Yesterday, as I sat and watched the thick cloud bank slowly envelope Grandfather, I was reminded of incoming tides upon ancient seas. The jetties and rocks of life, like those distant mountain peaks, were soon to be covered by the rising waters of time. Before long, he had vanished, obscured by a billowing blanket of gray, blue, and white. Grandfather Mountain was not gone, this I knew, for I had seen him. It was not necessary to hope for his existence because by seeing, we know that he is still there. Yet, we cannot foretell what the coming storms will unveil. In a manner of hours, or even days, we may see a changed mountain, one blanketed in a snowy, majestic white mantel of winter; this is the wish of many.

With wanted anticipation, some may see the impending storm and look forward to a delay in the upcoming return to school. While others may fear what is to come knowing regardless of the road conditions, they will be expected to be at their posts or jobs. Likewise, those who walk in faith are much like those gladly seeing the possibility of winter storms; the former seeks the hope of life eternal by knowing that regardless of what the storms of life may bring, they have the hope of salvation unto our final dwelling place on high. “For we are saved by hope: but hope that is seen is not hope: for what a man seeth, why doth he yet hope for? But if we hope for that we see not, then do we with patience wait for it.[1]

But just as a child, torn from their home due to circumstances which have created living conditions so dire that the state has to intervene, they seek hope to eventually return home. Yet, what they don’t fully understand is that in order for them to return home, their parents or guardians must change. The addiction or bondage to the sins of the flesh must be broken. The downward spiral of drugs, alcohol, otherworldly lusts has permeated their lives so deeply that they often have lost sight of caring for their family, if not themselves. We’ve all see the posted mug shots of convicted criminals and seen the effects of meth, just to name one, on their physical being. Inside, there remains a remnant of the human being they once were.

Somewhere within, there is a flicker of a soul.

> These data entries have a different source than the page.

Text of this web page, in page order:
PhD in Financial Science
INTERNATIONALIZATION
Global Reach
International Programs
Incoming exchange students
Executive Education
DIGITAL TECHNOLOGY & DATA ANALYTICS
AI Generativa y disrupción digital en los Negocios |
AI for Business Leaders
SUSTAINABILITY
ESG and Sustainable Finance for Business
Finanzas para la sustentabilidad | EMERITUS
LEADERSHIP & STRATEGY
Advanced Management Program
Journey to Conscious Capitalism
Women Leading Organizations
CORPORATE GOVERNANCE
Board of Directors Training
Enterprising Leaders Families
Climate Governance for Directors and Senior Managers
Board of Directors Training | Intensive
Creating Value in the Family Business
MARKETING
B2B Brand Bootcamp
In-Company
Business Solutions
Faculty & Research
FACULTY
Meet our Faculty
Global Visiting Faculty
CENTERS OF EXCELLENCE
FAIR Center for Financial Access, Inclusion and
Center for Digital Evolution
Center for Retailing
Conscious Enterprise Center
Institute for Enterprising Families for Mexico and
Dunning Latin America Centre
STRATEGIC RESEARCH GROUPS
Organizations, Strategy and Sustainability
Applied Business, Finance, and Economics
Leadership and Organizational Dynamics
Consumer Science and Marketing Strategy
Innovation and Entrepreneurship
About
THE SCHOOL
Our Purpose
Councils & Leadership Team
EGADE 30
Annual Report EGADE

Like those school children looking forward to the coming snowstorm,  the Apostle Paul wrote of coming storms and afflictions, “Giving no offence in any thing, that the ministry be not blamed: But in all things approving ourselves as the ministers of God, in much patience, in afflictions, in necessities, in distresses, In stripes, in imprisonments, in tumults, in labours, in watchings, in fastings;”[2] His point being, that those storms of life, the daily challenges and trials, only make us stronger Christians. Meanwhile, those of the world suffer greatly because their faith is nonexistent. There is nothing to embolden. In their despair, they seek earthly means to fill the void. The Apostle Peter wrote about them saying, “Be sober, be vigilant; because your adversary the devil, as a roaring lion, walketh about, seeking whom he may devour: Whom resist stedfast in the faith, knowing that the same afflictions are accomplished in your brethren that are in the world.”[3]

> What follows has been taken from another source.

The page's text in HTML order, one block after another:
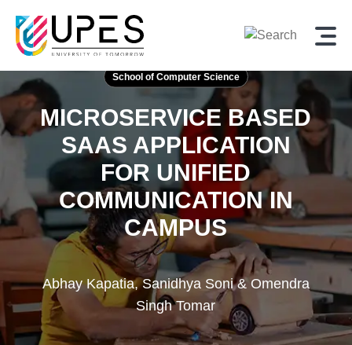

Alone, those lost parents cannot conquer the darkness that holds them captive. It is by prayer and the hope of their children, the faith of which they often do not know, that they can be lifted up. These thoughtless parents reckless abandon for life is conveyed by those whose tender young hearts who are willing to still have faith. In their undying hope that their parents will change, unto the day they may return to a new home, those orphaned children never give up. Similarly, we seek faith to eventually return to our heavenly home because this world is not our home. Yet, we are not left as orphans to fend for ourselves, for our heavenly father awaits.  “That at that time ye were without Christ, being aliens from the commonwealth of Israel, and strangers from the covenants of promise, having no hope, and without God in the world: But now in Christ Jesus ye who sometimes were far off are made nigh by the blood of Christ.[4]

Even though the parents of those orphaned children may be so lost in their sin that they don’t even realize the cause of their forced separation, nor do they know how to free themselves from the enslavement of their fleshly additions and afflictions, Christ gives us that answer. Through the power of the blood Jesus Christ shed upon the cross, we may overcome the darkness that seeks to devour our world and flood us with iniquities beyond our comprehension.

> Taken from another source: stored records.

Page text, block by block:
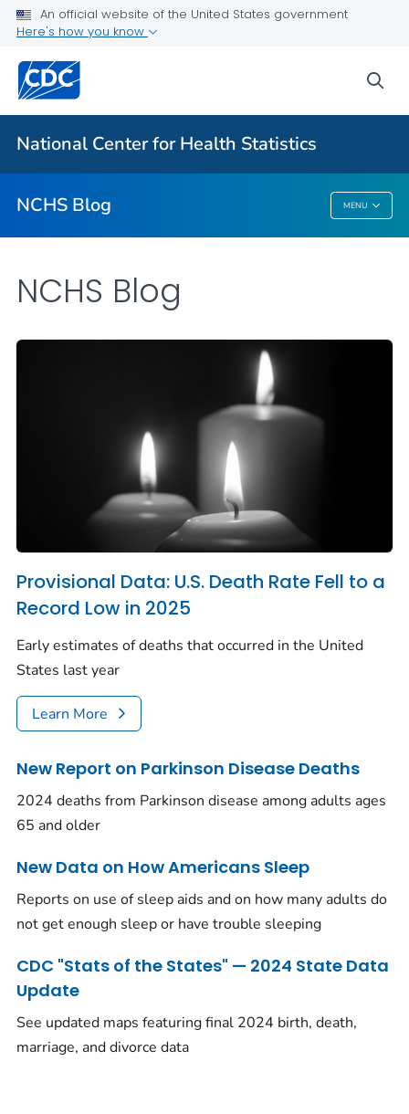
An official website of the United States government
Here's how you know
National Center for Health Statistics
NCHS Blog MENU
For Everyone
NCHS Blog
NCHS Blog
Provisional Data: U.S. Death Rate Fell to a
Record Low in 2025
Early estimates of deaths that occurred in the United
States last year
Learn More
New Report on Parkinson Disease Deaths
2024 deaths from Parkinson disease among adults ages
65 and older
New Data on How Americans Sleep
Reports on use of sleep aids and on how many adults do
not get enough sleep or have trouble sleeping
CDC "Stats of the States" — 2024 State Data
Update
See updated maps featuring final 2024 birth, death,
marriage, and divorce data

We cannot achieve this freedom alone.

In Hebrews 11:1, we are reminded that “…faith is the substance of things hoped for, the evidence of things not seen.” Having held true to my faith in these recent months, I can tell you from personal experience, the harder the clouds of turmoil flooded my soul, the harder I fell to my knees. There were no immediate replies. There was no blinding light that threw me off my horse and into the road. There were often days of silence. Nothingness.

But nothing worth having is ever easy,” – Theodore Roosevelt

As the scripture tells us, “But if we hope for that we see not, then do we with patience wait for it.” From having seen prayers answered, it is then when we start to understand how one can have “evidence of things unseen.” Prayer is one of our most powerful spiritual tools. Daniel prayed five times a day. When his enemies learned of his daily practice, they used it to entrap him which landed him in the den of lions. Daniel didn’t fear but resorted to what he knew best, prayer. His hope of release from the expected doom was his answer to faithful prayer.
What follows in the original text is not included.